The actual encapsulation, i.e. formation of the membrane by
contacting the cationic polymer in the matrix with the anionic
polymers, takes place in the last, again obligatory step. To this
end, it is advisable to wash the matrix optionally dispersed in the
oil phase with an aqueous ca. 1 to 50 and preferably 10 to 15% by
weight aqueous solution of the anionic polymer and, if necessary,
to remove the oil phase either at the same time or afterwards. The
resulting aqueous preparations generally have a microcapsule
content of 1 to 10% by weight. In some cases, it can be of
advantage for the solution of the polymers to contain other
ingredients, for example emulsifiers or preservatives. After
filtration, microcapsules with a mean diameter of preferably about
0.01 to 1 mm are obtained. It is advisable to sieve the capsules to
ensure a uniform size distribution. The microcapsules thus obtained
may have any shape within production-related limits, but are
preferably substantially spherical. Alternatively, the anionic
polymers may also be used for the preparation of the matrix and
encapsulation may be carried out with the cationic polymers,
especially the chitosans.
[0085] Alternatively, encapsulation may be carried out using only
cationic polymers and utilizing their property of coagulating at pH
values above the pKs value.
[0086] A second alternative process for the production of the
microcapsules according to the invention comprises initially
preparing an o/w emulsion which, besides the oil component, water
and the active components, contains an effective quantity of
emulsifier. To form the matrix, a suitable quantity of an aqueous
anionic polymer solution is added to this preparation with vigorous
stirring. The membrane is formed by addition of the chitosan
solution. The entire process preferably takes place at a mildly
acidic pH of 3 to 4. If necessary, the pH is adjusted by addition
of mineral acid. After formation of the membrane, the pH is
increased to a value of 5 to 6, for example by addition of
triethanolamine or another base. This results in an increase in
viscosity which can be supported by addition of other thickeners
such as, for example, polysaccharides, more particularly xanthan
gum, guar guar, agar agar, alginates and tyloses, carboxymethyl
cellulose and hydroxyethyl cellulose, relatively high molecular
weight polyethylene glycol mono- and diesters of fatty acids,
polyacrylates, polyacrylamides and the like. Finally, the
microcapsules are separated from the aqueous phase, for example by
decantation, filtration or centrifuging.
[0087] In a third alternative process, the microcapsules are formed
around a preferably solid, for example crystalline, core by coating
this core in layers with oppositely charged polyelectrolytes, cf.
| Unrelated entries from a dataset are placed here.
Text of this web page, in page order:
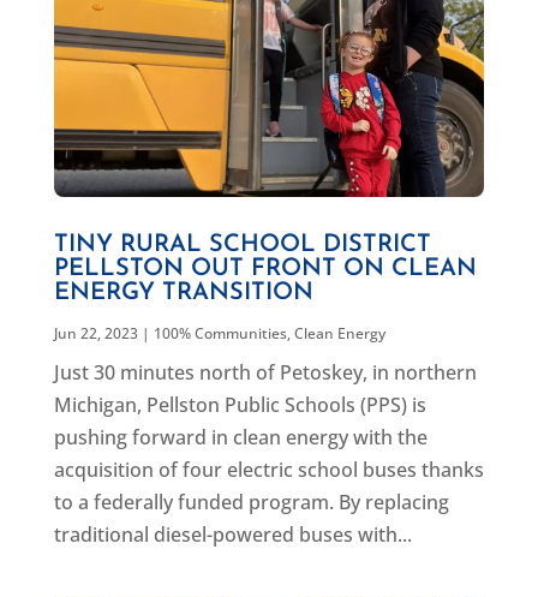
TINY RURAL SCHOOL DISTRICT
PELLSTON OUT FRONT ON CLEAN
ENERGY TRANSITION
Jun 22, 2023| 100% Communities,Clean Energy
Just 30 minutes north of Petoskey, in northern
Michigan, Pellston Public Schools (PPS) is
pushing forward in clean energy with the
acquisition of four electric school buses thanks
to a federally funded program. By replacing
traditional diesel-powered buses with...
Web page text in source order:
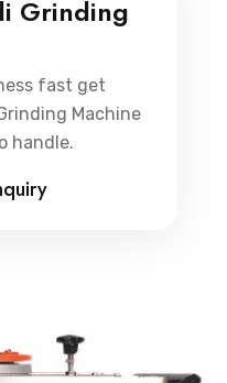
Grinding
fast get
Machine
handle.
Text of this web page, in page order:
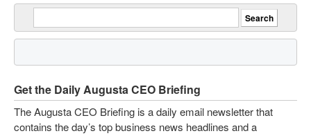
Get the Daily Augusta CEO Briefing
The Augusta CEO Briefing is a daily email newsletter that
contains the day’s top business news headlines and a
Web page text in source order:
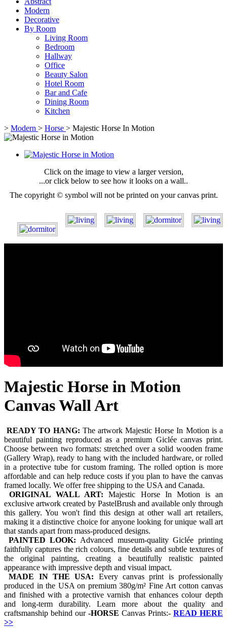
Modern
Decorative
By Room
Living Room
Bedroom
Hallway
Office
Beauty Salon
Hotel Room
Bar and Cafe
Dining Room
Kitchen
> Modern > Horse > Majestic Horse In Motion
Click on the image to view a larger version,
...or click below to see how it looks on a wall..
The copyright © symbol will not be printed on your canvas print.
Majestic Horse in Motion
Canvas Wall Art
READY TO HANG: The artwork Majestic Horse In Motion is a
beautiful painting reproduced as a premium Giclée canvas print.
Choose between two formats: stretched over a solid wooden frame
(Gallery Wrap), ready to hang with the included hardware, or rolled
in a protective tube for custom framing. The rolled option is more
affordable and can help reduce costs if you plan to have the canvas
framed locally. We offer free shipping to the USA and Canada.
ORIGINAL WALL ART:Majestic Horse In Motion is an
exclusive artwork created by PastelBrush and available only through
this gallery. You won't find this design at other wall art retailers,
making it a distinctive choice for anyone looking for unique wall art
that stands apart from mass-produced designs.
PAINTED LOOK: Advanced museum-quality Giclée printing
faithfully captures the rich colours, fine details and subtle textures of
the original painting, creating a beautifully realistic painted
appearance with impressive depth and visual impact.
MADE IN THE USA: Every canvas print is professionally
produced in the USA on premium 380g/m² Fine Art cotton canvas
and finished with a protective varnish that enhances colour depth
and long-term durability. Learn more about the quality and
craftsmanship behind our -HORSE Canvas Prints:- READ HERE
>>
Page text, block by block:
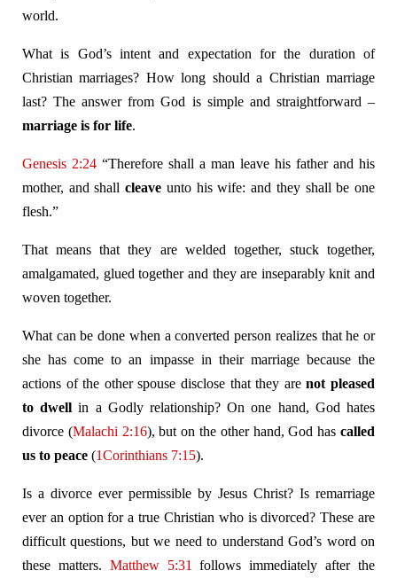
world.
What is God’s intent and expectation for the duration of
Christian marriages? How long should a Christian marriage
last? The answer from God is simple and straightforward –
marriage is for life.
Genesis 2:24 “Therefore shall a man leave his father and his
mother, and shallcleave unto his wife: and they shall be one
flesh.”
That means that they are welded together, stuck together,
amalgamated, glued together and they are inseparably knit and
woven together.
What can be done when a converted person realizes that he or
she has come to an impasse in their marriage because the
actions of the other spouse disclose that they arenot pleased
to dwell in a Godly relationship? On one hand, God hates
divorce (Malachi 2:16), but on the other hand, God hascalled
us to peace (1Corinthians 7:15).
Is a divorce ever permissible by Jesus Christ? Is remarriage
ever an option for a true Christian who is divorced? These are
difficult questions, but we need to understand God’s word on
these matters. Matthew 5:31 follows immediately after the
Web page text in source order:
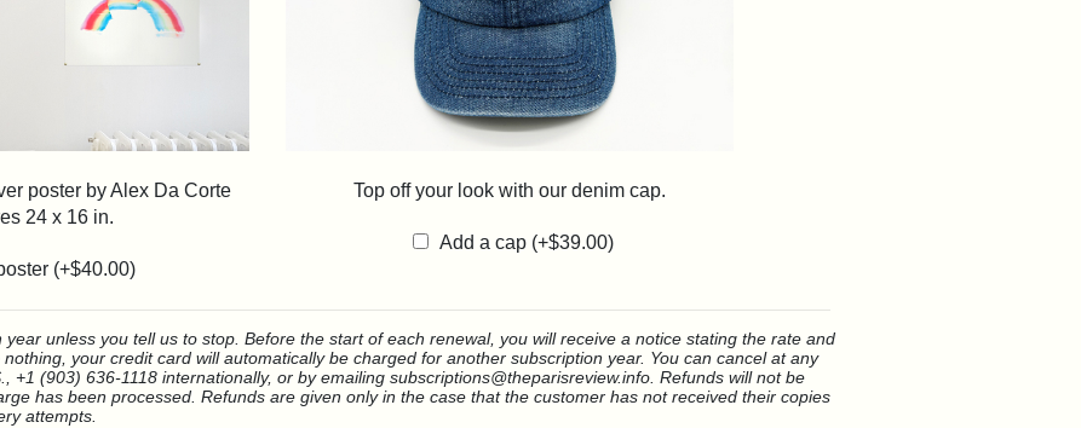
poster by Alex Da Corte
24 x 16 in.
(+$40.00)
Top off your look with our denim cap.
Add a cap (+$39.00)
unless you tell us to stop. Before the start of each renewal, you will receive a notice stating the rate and
your credit card will automatically be charged for another subscription year. You can cancel at any
+1 (903) 636-1118 internationally, or by emailing subscriptions@theparisreview.info. Refunds will not be
has been processed. Refunds are given only in the case that the customer has not received their copies
attempts.
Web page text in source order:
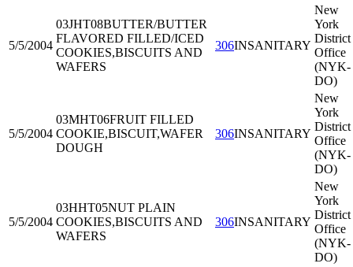
5/5/2004
03JHT08BUTTER/BUTTER
FLAVORED FILLED/ICED
COOKIES,BISCUITS AND
WAFERS
306INSANITARY
New
York
District
Office
(NYK-
DO)
5/5/2004
03MHT06FRUIT FILLED
COOKIE,BISCUIT,WAFER
DOUGH
306INSANITARY
New
York
District
Office
(NYK-
DO)
5/5/2004
03HHT05NUT PLAIN
COOKIES,BISCUITS AND
WAFERS
306INSANITARY
New
York
District
Office
(NYK-
DO)
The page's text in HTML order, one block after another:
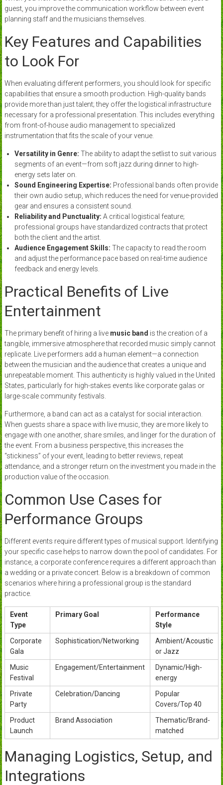
guest, you improve the communication workflow between event
planning staff and the musicians themselves.
Key Features and Capabilities
to Look For
When evaluating different performers, you should look for specific
capabilities that ensure a smooth production. High-quality bands
provide more than just talent; they offer the logistical infrastructure
necessary for a professional presentation. This includes everything
from front-of-house audio management to specialized
instrumentation that fits the scale of your venue.
Versatility in Genre: The ability to adapt the setlist to suit various
segments of an event—from soft jazz during dinner to high-
energy sets later on.
Sound Engineering Expertise: Professional bands often provide
their own audio setup, which reduces the need for venue-provided
gear and ensures a consistent sound.
Reliability and Punctuality: A critical logistical feature;
professional groups have standardized contracts that protect
both the client and the artist.
Audience Engagement Skills: The capacity to read the room
and adjust the performance pace based on real-time audience
feedback and energy levels.
Practical Benefits of Live
Entertainment
The primary benefit of hiring a live music band is the creation of a
tangible, immersive atmosphere that recorded music simply cannot
replicate. Live performers add a human element—a connection
between the musician and the audience that creates a unique and
unrepeatable moment. This authenticity is highly valued in the United
States, particularly for high-stakes events like corporate galas or
large-scale community festivals.
Furthermore, a band can act as a catalyst for social interaction.
When guests share a space with live music, they are more likely to
engage with one another, share smiles, and linger for the duration of
the event. From a business perspective, this increases the
“stickiness” of your event, leading to better reviews, repeat
attendance, and a stronger return on the investment you made in the
production value of the occasion.
Common Use Cases for
Performance Groups
Different events require different types of musical support. Identifying
your specific case helps to narrow down the pool of candidates. For
instance, a corporate conference requires a different approach than
a wedding or a private concert. Below is a breakdown of common
scenarios where hiring a professional group is the standard
practice.
Event
Type
Primary Goal
Performance
Style
Corporate
Gala
Sophistication/Networking
Ambient/Acoustic
or Jazz
Music
Festival
Engagement/Entertainment
Dynamic/High-
energy
Private
Party
Celebration/Dancing
Popular
Covers/Top 40
Product
Launch
Brand Association
Thematic/Brand-
matched
Managing Logistics, Setup, and
Integrations
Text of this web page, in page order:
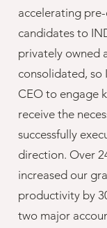
accelerating
candidates to
privately owned
consolidated, so
CEO to engage
receive the
successfully
direction. Over
increased our
productivity by
two major
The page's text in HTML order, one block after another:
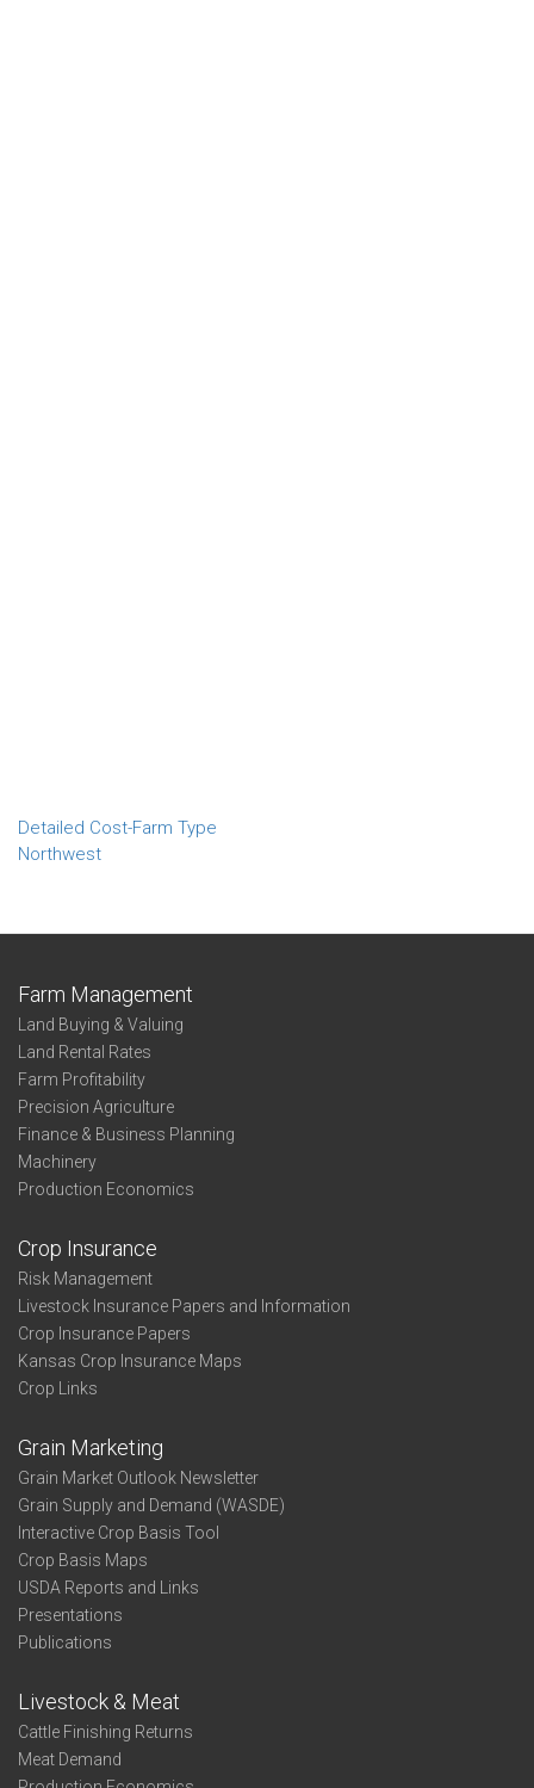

European patent EP 1064088 B1 (Max-Planck Gesellschaft).
[0088] Other processes for the production of PVMMA-based
microcapsules are described in DE 3512565 A1 (BASF) and in U.S.
Pat. No. 4,089,802 (NCR Corp.). In these known processes, aqueous
polyacrylate solutions, for example, are mixed with paraffins and a
precondensate of melamine and formaldehyde is then added.
Commercial Applications
[0089] The preparations of hydrophobic active components and
film-forming polymers are used for finishing fibers and all kinds
of textile fabrics, i.e. both end products and semifinished
products, during or even after the production process in order thus
to improve wearing comfort on the skin. The choice of the materials
of which the fibers or textiles consist is very largely uncritical.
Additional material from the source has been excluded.